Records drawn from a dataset
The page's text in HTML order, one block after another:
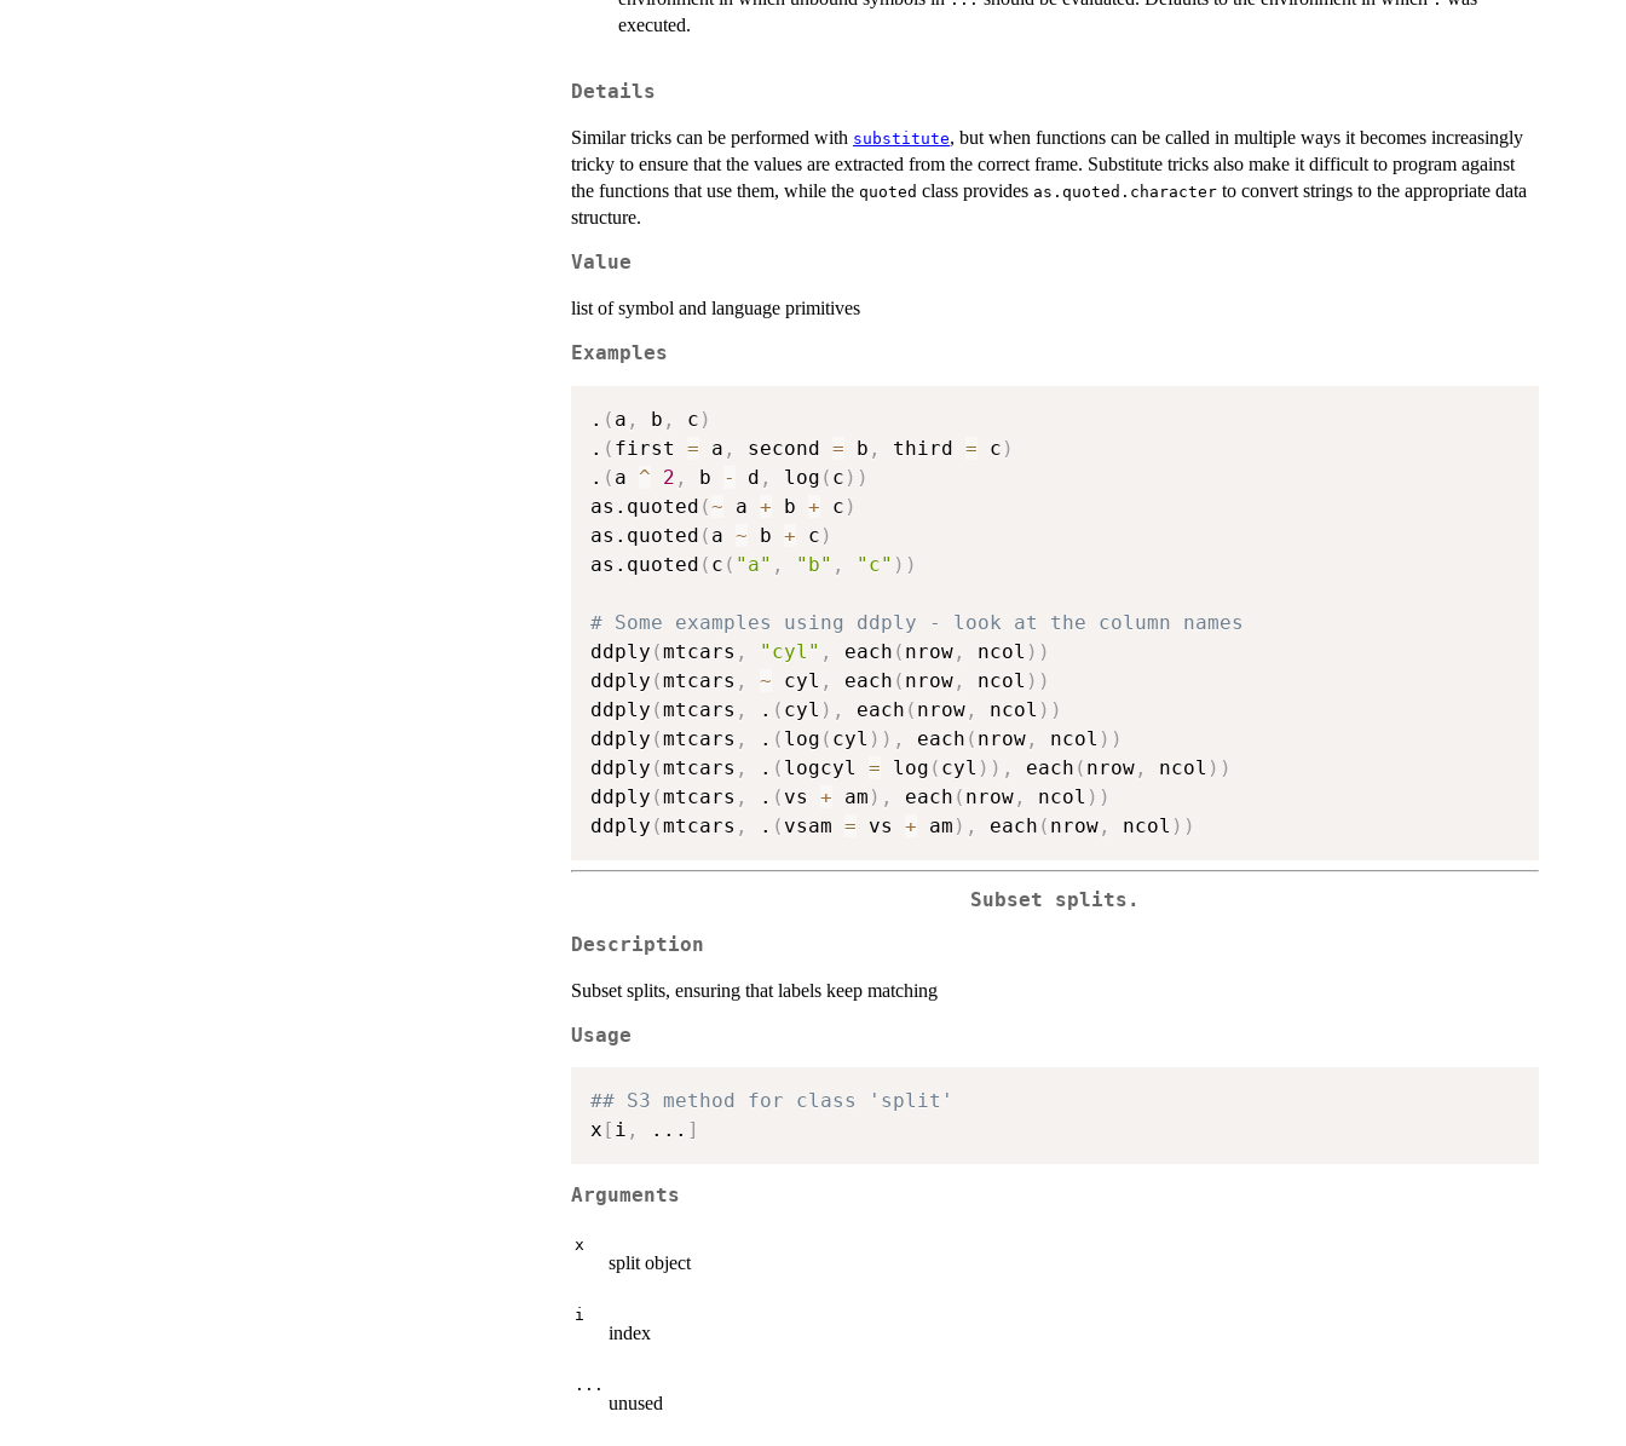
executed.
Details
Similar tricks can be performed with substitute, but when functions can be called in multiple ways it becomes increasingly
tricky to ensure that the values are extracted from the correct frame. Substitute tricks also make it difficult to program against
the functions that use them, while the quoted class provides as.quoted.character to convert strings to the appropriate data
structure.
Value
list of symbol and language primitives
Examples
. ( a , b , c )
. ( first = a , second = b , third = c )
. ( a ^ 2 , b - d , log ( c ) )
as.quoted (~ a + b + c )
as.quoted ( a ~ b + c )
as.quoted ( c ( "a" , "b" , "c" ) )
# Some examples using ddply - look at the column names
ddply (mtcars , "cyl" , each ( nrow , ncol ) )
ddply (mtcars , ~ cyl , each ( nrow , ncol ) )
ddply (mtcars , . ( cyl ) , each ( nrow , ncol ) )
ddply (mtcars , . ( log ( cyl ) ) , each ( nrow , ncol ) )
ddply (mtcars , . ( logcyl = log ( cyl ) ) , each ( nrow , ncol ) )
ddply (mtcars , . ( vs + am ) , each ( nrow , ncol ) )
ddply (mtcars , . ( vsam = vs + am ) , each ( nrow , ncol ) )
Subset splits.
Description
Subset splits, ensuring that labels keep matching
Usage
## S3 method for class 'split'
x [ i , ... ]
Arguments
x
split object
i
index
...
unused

§ REQUIRED ACTION
Please restate each entry exactly, but drop any picture it holds.

§ ANSWER SECTION
The page's text in HTML order, one block after another:
executed.
Details
Similar tricks can be performed with substitute, but when functions can be called in multiple ways it becomes increasingly
tricky to ensure that the values are extracted from the correct frame. Substitute tricks also make it difficult to program against
the functions that use them, while the quoted class provides as.quoted.character to convert strings to the appropriate data
structure.
Value
list of symbol and language primitives
Examples
. ( a , b , c )
. ( first = a , second = b , third = c )
. ( a ^ 2 , b - d , log ( c ) )
as.quoted (~ a + b + c )
as.quoted ( a ~ b + c )
as.quoted ( c ( "a" , "b" , "c" ) )
# Some examples using ddply - look at the column names
ddply (mtcars , "cyl" , each ( nrow , ncol ) )
ddply (mtcars , ~ cyl , each ( nrow , ncol ) )
ddply (mtcars , . ( cyl ) , each ( nrow , ncol ) )
ddply (mtcars , . ( log ( cyl ) ) , each ( nrow , ncol ) )
ddply (mtcars , . ( logcyl = log ( cyl ) ) , each ( nrow , ncol ) )
ddply (mtcars , . ( vs + am ) , each ( nrow , ncol ) )
ddply (mtcars , . ( vsam = vs + am ) , each ( nrow , ncol ) )
Subset splits.
Description
Subset splits, ensuring that labels keep matching
Usage
## S3 method for class 'split'
x [ i , ... ]
Arguments
x
split object
i
index
...
unused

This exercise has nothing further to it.